AI agents inside controlled business workflows
We combine AI, tools, CRM/ERP, documents, approvals and operator review into controlled automation systems.
How we engineer the solution
AI automation needs explicit read/write permissions, human escalation rules and traceable actions.
We begin with business goals, users, data, integrations, failure modes and measurable outcomes. Then we define technical boundaries and a delivery plan for predictable production operation.
What delivery includes
AI agents inside controlled business workflows
AI business automation combines models with real tools, approvals, data and process state. We define what the AI may read, what it may change, when it must ask a person and how every action is recorded. This creates an explicit control plane around agentic behavior.

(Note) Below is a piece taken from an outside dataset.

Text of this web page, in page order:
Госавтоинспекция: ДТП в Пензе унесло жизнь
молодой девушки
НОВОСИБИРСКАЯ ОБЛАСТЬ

The system integrates with CRM, ERP, documents, messaging and internal APIs through scoped credentials. Evals, traces, exception queues and business metrics show whether automation is actually improving the workflow rather than only increasing technical complexity.
Production checklist
For ai business automation, production readiness is defined before release: which components are critical, how the system behaves under failure, what must be observable at runtime and which changes can affect security, data or delivery. This connects product scope with architecture decisions, QA, observability and rollout instead of treating reliability as post-launch work.

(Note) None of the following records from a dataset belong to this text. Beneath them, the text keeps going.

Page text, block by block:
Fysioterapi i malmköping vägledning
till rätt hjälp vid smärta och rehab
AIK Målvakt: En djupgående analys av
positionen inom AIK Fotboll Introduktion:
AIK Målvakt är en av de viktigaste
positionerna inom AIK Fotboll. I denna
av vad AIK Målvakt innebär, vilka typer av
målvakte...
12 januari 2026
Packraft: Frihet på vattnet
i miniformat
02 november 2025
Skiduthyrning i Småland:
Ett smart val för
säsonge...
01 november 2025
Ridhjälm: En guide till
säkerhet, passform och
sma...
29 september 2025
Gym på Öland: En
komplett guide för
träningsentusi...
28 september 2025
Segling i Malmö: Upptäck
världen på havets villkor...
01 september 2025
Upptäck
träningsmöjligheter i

Delivery for ai business automation is tied to explicit acceptance criteria: functional behavior, performance, security, observability and rollback readiness are validated before production. After release, telemetry and product signals guide the next iteration, while architecture decisions change only when real evidence requires it. This reduces accidental technical debt and gives product and engineering teams a predictable path from implementation to operation and scale.